YOUR ASSIGNMENT.
With pictures left out, extract every line between the start of the records below and the line holding "hello-world [37, 10]", inclusive.

+ + +

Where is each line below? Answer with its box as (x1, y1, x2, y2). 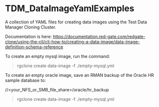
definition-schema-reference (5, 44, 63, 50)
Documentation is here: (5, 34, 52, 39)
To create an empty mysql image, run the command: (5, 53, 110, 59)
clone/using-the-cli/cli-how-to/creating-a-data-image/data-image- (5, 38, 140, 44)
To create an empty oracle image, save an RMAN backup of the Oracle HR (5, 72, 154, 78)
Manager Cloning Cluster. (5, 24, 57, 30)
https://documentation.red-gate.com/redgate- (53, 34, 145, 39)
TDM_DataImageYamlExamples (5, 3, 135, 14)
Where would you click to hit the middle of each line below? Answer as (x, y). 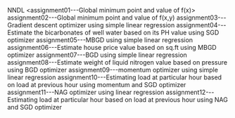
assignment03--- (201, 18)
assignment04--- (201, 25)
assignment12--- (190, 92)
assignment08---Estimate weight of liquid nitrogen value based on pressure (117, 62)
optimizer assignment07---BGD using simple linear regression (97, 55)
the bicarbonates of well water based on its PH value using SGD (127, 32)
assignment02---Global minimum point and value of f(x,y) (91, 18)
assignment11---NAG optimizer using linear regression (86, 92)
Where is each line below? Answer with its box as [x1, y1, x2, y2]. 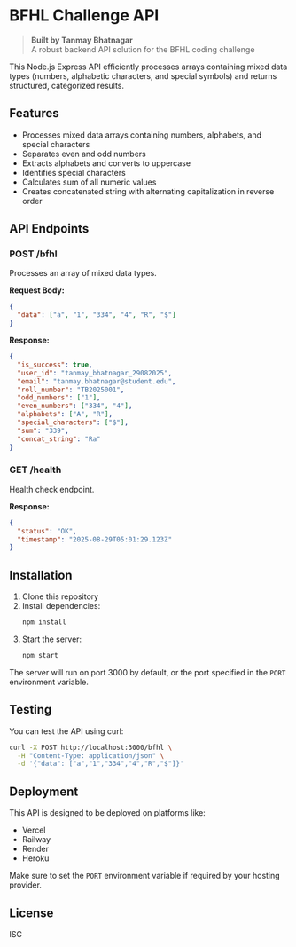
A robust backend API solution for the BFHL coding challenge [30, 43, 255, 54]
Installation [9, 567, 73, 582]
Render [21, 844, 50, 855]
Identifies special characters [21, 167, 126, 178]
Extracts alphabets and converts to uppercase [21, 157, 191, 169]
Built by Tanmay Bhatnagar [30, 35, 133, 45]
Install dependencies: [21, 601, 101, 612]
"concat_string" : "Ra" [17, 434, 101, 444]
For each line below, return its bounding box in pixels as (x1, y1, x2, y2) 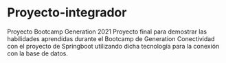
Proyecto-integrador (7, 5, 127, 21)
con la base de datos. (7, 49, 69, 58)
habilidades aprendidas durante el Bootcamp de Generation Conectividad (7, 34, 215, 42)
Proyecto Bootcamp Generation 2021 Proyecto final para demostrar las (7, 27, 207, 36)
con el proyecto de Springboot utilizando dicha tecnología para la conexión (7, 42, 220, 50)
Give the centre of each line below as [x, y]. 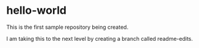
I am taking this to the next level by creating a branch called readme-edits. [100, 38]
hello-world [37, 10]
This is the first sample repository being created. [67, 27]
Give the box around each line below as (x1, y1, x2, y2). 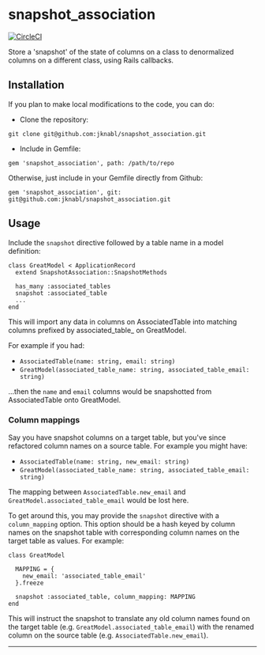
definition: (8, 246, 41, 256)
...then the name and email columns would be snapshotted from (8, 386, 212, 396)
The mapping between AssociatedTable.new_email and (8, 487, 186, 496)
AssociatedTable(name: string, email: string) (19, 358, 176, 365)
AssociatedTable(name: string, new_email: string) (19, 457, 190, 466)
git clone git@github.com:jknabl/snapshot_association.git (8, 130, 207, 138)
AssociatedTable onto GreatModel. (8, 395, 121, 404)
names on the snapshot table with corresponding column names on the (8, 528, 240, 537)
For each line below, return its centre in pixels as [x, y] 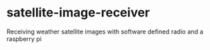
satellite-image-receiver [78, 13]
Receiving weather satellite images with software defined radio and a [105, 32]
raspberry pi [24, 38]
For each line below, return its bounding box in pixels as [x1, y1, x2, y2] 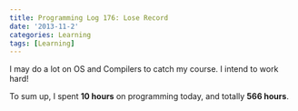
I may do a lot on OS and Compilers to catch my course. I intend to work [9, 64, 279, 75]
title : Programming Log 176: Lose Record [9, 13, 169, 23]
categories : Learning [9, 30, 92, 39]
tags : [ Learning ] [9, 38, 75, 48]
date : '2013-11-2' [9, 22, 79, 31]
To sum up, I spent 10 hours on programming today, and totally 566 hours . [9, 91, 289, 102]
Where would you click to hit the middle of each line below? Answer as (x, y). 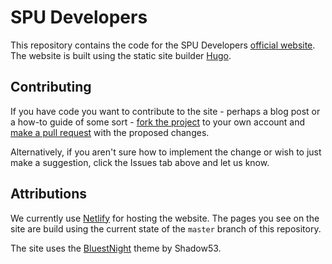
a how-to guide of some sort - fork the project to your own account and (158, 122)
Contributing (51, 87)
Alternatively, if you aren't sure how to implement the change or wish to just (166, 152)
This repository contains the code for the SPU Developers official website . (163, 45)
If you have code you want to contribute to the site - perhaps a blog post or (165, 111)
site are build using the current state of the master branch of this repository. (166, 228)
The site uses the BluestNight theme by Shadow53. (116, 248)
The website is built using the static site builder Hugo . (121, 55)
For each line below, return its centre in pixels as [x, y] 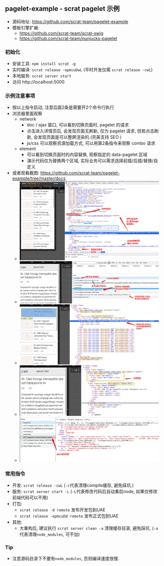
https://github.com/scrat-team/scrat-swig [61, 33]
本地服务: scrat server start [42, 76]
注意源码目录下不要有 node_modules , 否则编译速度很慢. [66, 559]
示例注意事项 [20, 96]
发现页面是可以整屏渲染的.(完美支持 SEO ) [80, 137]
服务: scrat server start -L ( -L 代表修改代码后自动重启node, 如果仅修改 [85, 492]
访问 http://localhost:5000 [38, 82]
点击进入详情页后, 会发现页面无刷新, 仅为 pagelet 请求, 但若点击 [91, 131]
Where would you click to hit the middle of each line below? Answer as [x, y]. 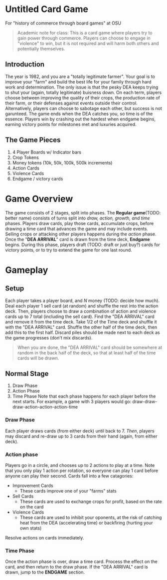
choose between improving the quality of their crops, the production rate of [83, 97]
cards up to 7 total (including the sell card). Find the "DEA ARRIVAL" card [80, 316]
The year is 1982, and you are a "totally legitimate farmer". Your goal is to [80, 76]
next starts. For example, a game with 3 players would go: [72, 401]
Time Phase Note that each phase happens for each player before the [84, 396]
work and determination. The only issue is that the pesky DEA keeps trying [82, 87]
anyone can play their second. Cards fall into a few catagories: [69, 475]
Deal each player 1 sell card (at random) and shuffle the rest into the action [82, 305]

+ + +

RESPONSE.
Where is each line below? Answer with its box as (x1, y1, x2, y2). 
definition-schema-reference (5, 44, 63, 50)
Documentation is here: (5, 34, 52, 39)
To create an empty mysql image, run the command: (5, 53, 110, 59)
clone/using-the-cli/cli-how-to/creating-a-data-image/data-image- (5, 38, 140, 44)
To create an empty oracle image, save an RMAN backup of the Oracle HR (5, 72, 154, 78)
Manager Cloning Cluster. (5, 24, 57, 30)
https://documentation.red-gate.com/redgate- (53, 34, 145, 39)
TDM_DataImageYamlExamples (5, 3, 135, 14)
Where would you click to hit the middle of each line below? Answer as (x, y). 
assignment03--- (201, 18)
assignment04--- (201, 25)
assignment12--- (190, 92)
assignment08---Estimate weight of liquid nitrogen value based on pressure (117, 62)
optimizer assignment07---BGD using simple linear regression (97, 55)
the bicarbonates of well water based on its PH value using SGD (127, 32)
assignment02---Global minimum point and value of f(x,y) (91, 18)
assignment11---NAG optimizer using linear regression (86, 92)
Where is each line below? Answer with its box as [x1, y1, x2, y2]. 
A robust backend API solution for the BFHL coding challenge [30, 43, 255, 54]
Installation [9, 567, 73, 582]
Render [21, 844, 50, 855]
Identifies special characters [21, 167, 126, 178]
Extracts alphabets and converts to uppercase [21, 157, 191, 169]
Built by Tanmay Bhatnagar [30, 35, 133, 45]
Install dependencies: [21, 601, 101, 612]
"concat_string" : "Ra" [17, 434, 101, 444]
For each line below, return its bounding box in pixels as (x1, y1, x2, y2) 
Proyecto-integrador (7, 5, 127, 21)
con la base de datos. (7, 49, 69, 58)
habilidades aprendidas durante el Bootcamp de Generation Conectividad (7, 34, 215, 42)
Proyecto Bootcamp Generation 2021 Proyecto final para demostrar las (7, 27, 207, 36)
con el proyecto de Springboot utilizando dicha tecnología para la conexión (7, 42, 220, 50)
Give the centre of each line below as [x, y]. 
I am taking this to the next level by creating a branch called readme-edits. [100, 38]
hello-world [37, 10]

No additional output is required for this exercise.